The making of the Haunted Pond score began on May 5, 2020, when the team of artist Jill R. Baker and Fox (then age 6) performed a first creative encounter within the wildly green R.A.W. pasture. The Haunted Pond score draws on a Secretome “mapping” technique developed by the R.A.W. as an experimental method for co-composing stories with/in hidden ecological energies. The basic choreography invites participants to explore ecologies of specific places in new ways, through images of microscopic microbial cultures gathered within them. These images become both portals and “maps” that lead into deeper connection with places’ hidden layers. On this first May encounter, the R.A.W. PostLibrary at the edge of the pasture presented Jill and Fox with basic Secretome culturing tools (petri dishes, swab sticks, and an older Secretome pasture “map” made from the muzzle microbiome of one of its grazers). With these tools in hand, they entered the pasture and wandered amidst its more visible landmarks and hidden flows and presences. Allowing Fox’s playful exploration to generate instructions for a sequence of actions, Jill created a written score. The R.A.W. crew processed the cultures of the day into Secretome maps, which the kids were then invited to use as they might in the dry pasture and empty pond in the fall 2020 and beyond.
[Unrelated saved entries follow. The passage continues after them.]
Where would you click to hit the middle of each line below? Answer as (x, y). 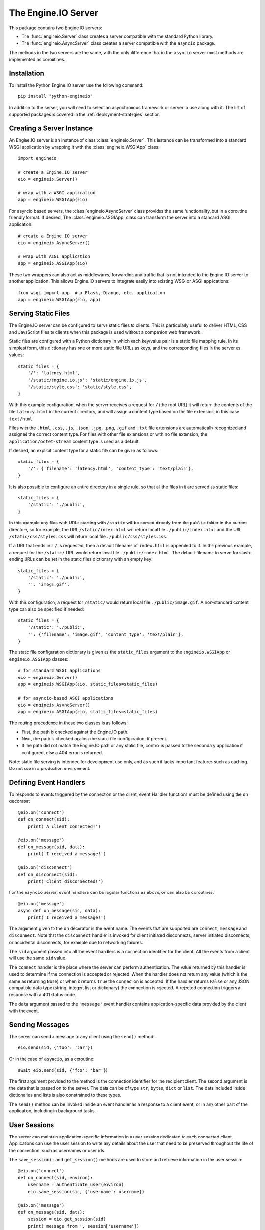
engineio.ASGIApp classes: (39, 659)
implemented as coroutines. (37, 60)
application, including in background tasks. (53, 1111)
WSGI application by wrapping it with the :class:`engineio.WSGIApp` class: (84, 147)
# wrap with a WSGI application (57, 193)
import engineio (37, 158)
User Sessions (32, 1125)
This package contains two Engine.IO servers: (56, 28)

Created through playful encounters and sustained attention in the midst of uncertain times, The Haunted Pond (A Secretome Score) grounds in lived experiences of time and change in specific places. Over two years of changing seasons, we’ve continued to engage the written score, Secretome maps, and various modes of improvisation together in the R.A.W. pasture in different ways. The small manmade pond, which swells and then evaporates seasonally, is a source of special attention and attraction. Around the pond’s ever-changing edges and reflective surfaces, the work has continued to grow and evolve through unpredictable events and time-flows—smoke and fog, mud and cracked earth and ashes. The video made by Jill gathers from different occasions over springs, summers, falls, and winters, drawing on lines and flows made by local microbial cultures and the traces of children playing across rising and falling waters and moving shadows.
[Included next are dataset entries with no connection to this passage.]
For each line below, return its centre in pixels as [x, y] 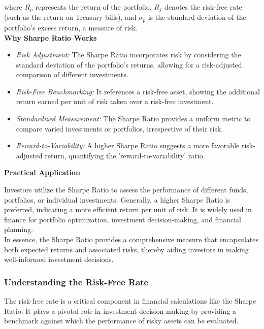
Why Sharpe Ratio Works [51, 37]
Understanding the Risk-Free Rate [76, 282]
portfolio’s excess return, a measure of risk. [71, 27]
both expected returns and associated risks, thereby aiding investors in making [126, 249]
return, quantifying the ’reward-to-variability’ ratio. [125, 155]
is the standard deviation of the [197, 17]
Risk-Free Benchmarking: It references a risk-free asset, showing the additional [138, 91]
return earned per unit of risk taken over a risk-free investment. [115, 101]

Within the reflections of time and shifting horizons of place at play in this project, we would like to invite others to take part in engaging this multi-year score. We invite proposals for experimental time-based performances (including but not limited to music, sound, dance, writing, visual art . . .), drawing on, responding to, or expanding any element of the written and/or graphic score–into other significant ecologies, durations, and sustained encounters. Intergenerational teams are encouraged. Please send questions and proposals in .pdf form to ruralalchemyworkshop@gmail.com

Get ready for an awesome display of R.A.W. power . . .

In November of 2021, the R.A.W. enjoyed a residency as the first fellow of the University of Oregon’s Center for Art Research/Knight Campus Project Incubator program. This residency took place inside the sparkling new Phil and Penny Knight Campus for Accelerating Scientific Impact, located on the banks of the old Millrace waterway across from the Urban Farm and the Millrace studio complex in Eugene. This program offers Oregon artists the opportunity to connect with the cutting-edge technical-scientific resources available at the Knight Campus, alongside artistic and scholarly nodes in the broader UO community.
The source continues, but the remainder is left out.